_WHAT IS EXPECTED_:
Before copying, set the pictures aside; then repeat every line below verbatim.

(Data entries)
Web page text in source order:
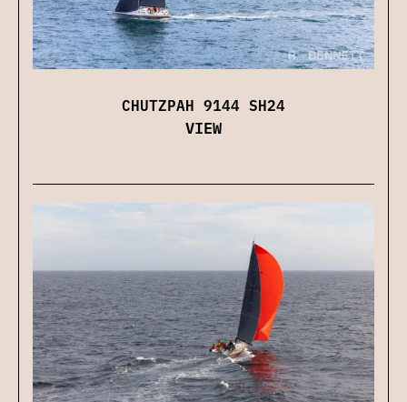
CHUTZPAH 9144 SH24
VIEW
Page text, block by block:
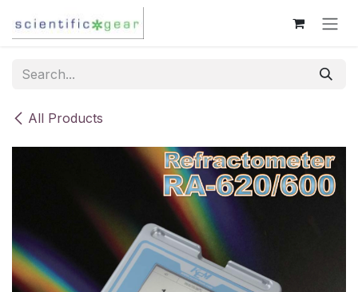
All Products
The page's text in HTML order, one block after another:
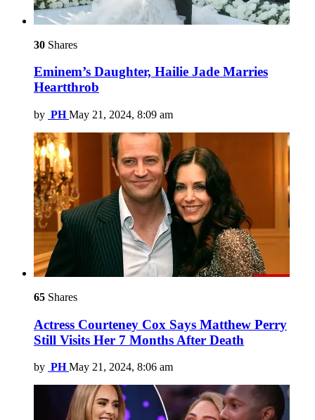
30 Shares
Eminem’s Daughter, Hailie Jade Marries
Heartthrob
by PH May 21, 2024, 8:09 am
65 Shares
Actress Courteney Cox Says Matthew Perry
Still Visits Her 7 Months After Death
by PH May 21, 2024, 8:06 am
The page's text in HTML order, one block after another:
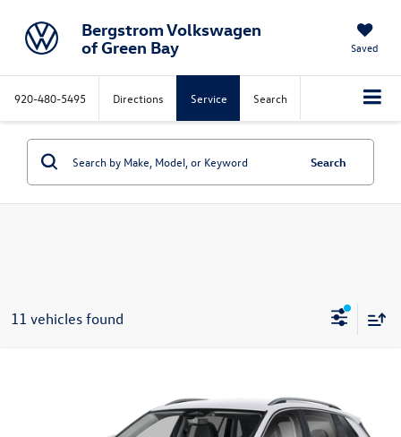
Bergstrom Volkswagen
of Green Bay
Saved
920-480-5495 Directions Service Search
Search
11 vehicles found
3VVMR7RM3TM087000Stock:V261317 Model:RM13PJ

_OUTPUT FOR THIS EXERCISE_:
Web page text in source order:
CHUTZPAH 9144 SH24
VIEW
Page text, block by block:
All Products
The page's text in HTML order, one block after another:
30 Shares
Eminem’s Daughter, Hailie Jade Marries
Heartthrob
by PH May 21, 2024, 8:09 am
65 Shares
Actress Courteney Cox Says Matthew Perry
Still Visits Her 7 Months After Death
by PH May 21, 2024, 8:06 am
The page's text in HTML order, one block after another:
Bergstrom Volkswagen
of Green Bay
Saved
920-480-5495 Directions Service Search
Search
11 vehicles found
3VVMR7RM3TM087000Stock:V261317 Model:RM13PJ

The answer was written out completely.